You can rebuild models in a schedule (most often nightly) or continuously.

On a schedule there is some tools like ozzie, airflow or luigi, since this pipelines tend to be very complicated.

To do it continuously the lambda architecture provides a framework for thinking about how to take in data and update model parameters and use that continuously updated model to make new predictions. This is like keeping partial estimates of the model and update those continuously.

It is possible to do this but its more complicated than an ETL pipeline.

An example that needs this is Google News.

Meets requirements?

We build a model and we know its useful, ok great, do we know that it meets the engineering requirements?

This should be asked before building a model so we know what to optimize for. It’s usually done after but its recommended to take a step back and think about this before.
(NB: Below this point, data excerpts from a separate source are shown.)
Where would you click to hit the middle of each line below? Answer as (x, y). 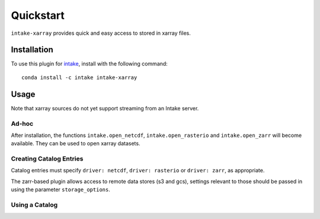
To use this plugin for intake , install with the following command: (89, 64)
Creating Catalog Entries (47, 159)
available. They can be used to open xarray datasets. (76, 143)
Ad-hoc (22, 123)
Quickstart (38, 15)
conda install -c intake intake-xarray (79, 77)
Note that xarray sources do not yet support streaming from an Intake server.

Do you need a system that is created nightly? Or does it need to be refreshed continuously?

Throughput

Once you have a serialized model you that is stateless you can scale the deployment by having a load balancer and more instances of the model.

At StichFix the State Store is like a database for model parameters. So when a model is updated features and weights get pushed to the State Store and the Models Servers know how to read the data and update the parameters that are being used for applying data.

Fast enough

Having a goal ahead of time is a great idea or you get into optimizations that get your very little.
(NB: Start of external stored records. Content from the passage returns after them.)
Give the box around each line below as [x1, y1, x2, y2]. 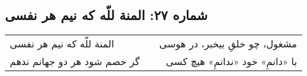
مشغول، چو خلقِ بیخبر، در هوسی [159, 36, 297, 51]
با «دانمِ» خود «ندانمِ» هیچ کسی [165, 54, 297, 69]
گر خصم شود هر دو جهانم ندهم [10, 54, 140, 69]

Use approximation methods, dimensionality reduction, caching, projections tricks. Basically viewing a shadow of the dataset and building a model of that instead and working with smaller data at application time.

Another common trick is to have a Feature Store.
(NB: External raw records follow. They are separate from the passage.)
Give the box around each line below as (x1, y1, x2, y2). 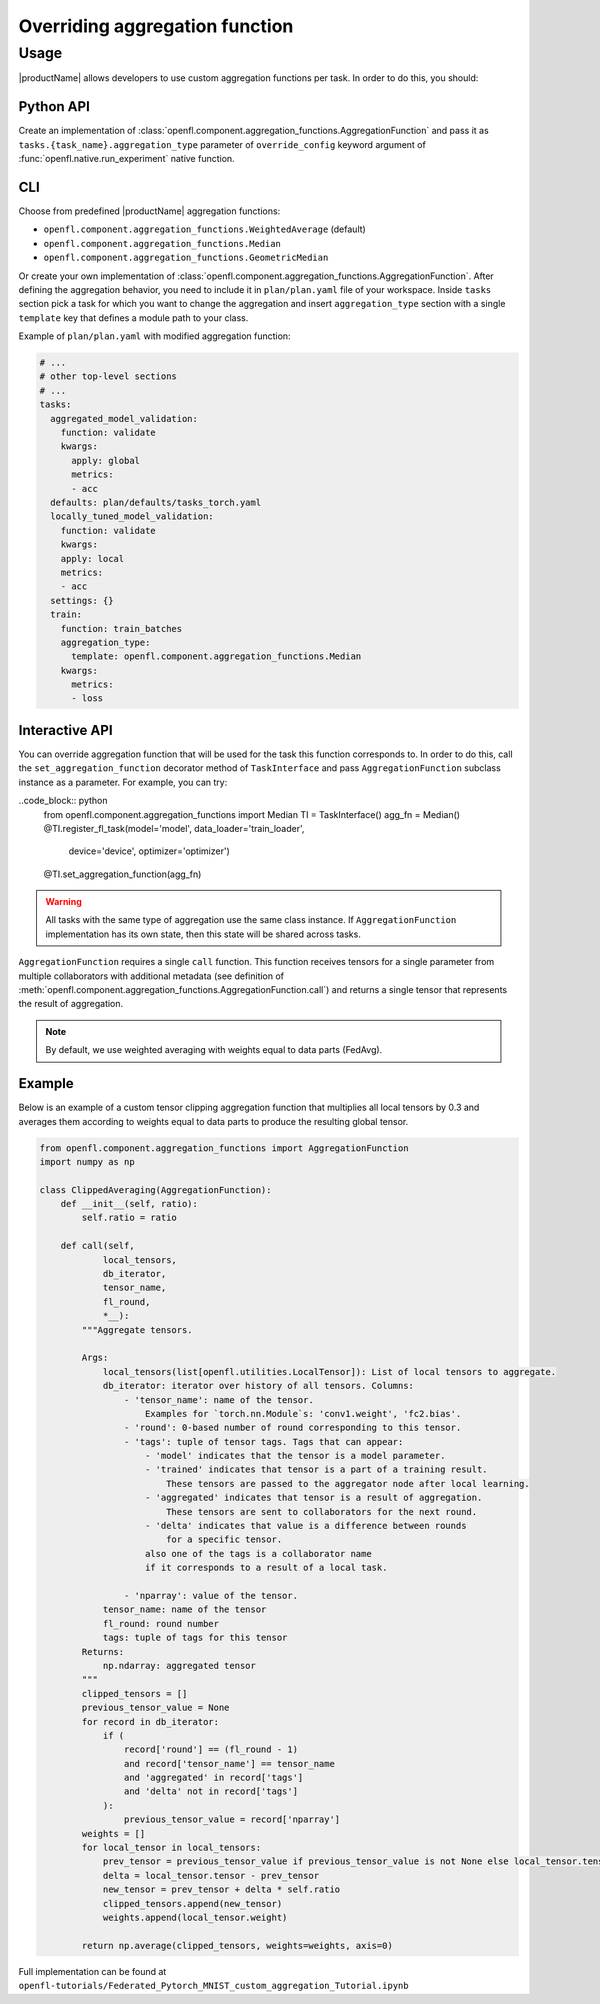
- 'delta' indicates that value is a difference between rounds (145, 1520, 467, 1532)
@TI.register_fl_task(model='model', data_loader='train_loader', (43, 822, 305, 834)
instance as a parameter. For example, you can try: (18, 776, 228, 788)
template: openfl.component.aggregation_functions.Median (71, 651, 362, 662)
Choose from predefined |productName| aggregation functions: (18, 205, 281, 217)
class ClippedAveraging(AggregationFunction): (39, 1184, 272, 1195)
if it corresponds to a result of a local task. (145, 1562, 388, 1574)
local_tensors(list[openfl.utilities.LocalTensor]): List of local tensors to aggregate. (102, 1366, 557, 1377)

As we saw what we deploy into production is a Featurization step and an Application step.

For Featurization for example if we only get a client id, then we need to go to one or multiple datasources to get the data and do some processing to get it to the point where it looks like a feature vector that we can apply out model to it. This can be very slow.

The Feature Store is kinda a caching layer (pre materializing the feature information for an user or a client) for all that process so you can just look up what features are associated with a model and take the parameters for that model and apply them.

This can have problems if things are out of sync.

You can also cache the output of models.

If you don’t have a lot of customers you can have a job that makes a prediction every night, more batch like. This works problems that have bounded domains are not extremely responsive to new inputs.

You can also rewrite models in C :) - DS build a model and handed it to an engineering team to make it fast in another language. This is very error prone.

Organizations which design systems … are constrained to produce designs which are copied of the communication structures of these organizations

  • M. Conway. Conway’s lay

The Data Science team structure is very important and it depends on the organization and complexity of the problems you are solving.

What if DS own a capability? Such as: merchandizing.

Serializing a model

Text based (PMML) or language specific (Pickle).

There is servers PMML for example Open Scoring. The common complain is the limitations in types of models that can be described by PMML and what OpenScoring provides so its not as flexible as Scikit-learn pipelines.

Another way to do this is to think about the serialized model as data and decouple it (almost entirely) from the metadata around (type of the model) and just write the parameters out somewhere, and assume you have written in the service that applies the model the logic that maps correctly the parameters to the actual model you are trying to apply.

There are some problems: you could get out of sync between the model and the service but it works and people seam to use it :)

Does the model…

  • Do the thing you want it to do?
    • Functionally
    • Usefulness
    • Both continually through time
  • Does it meet your requirements?
    • Throughput
    • Latency
    • Freshness
  • Is your team organized in a way that supports your system and its requirements?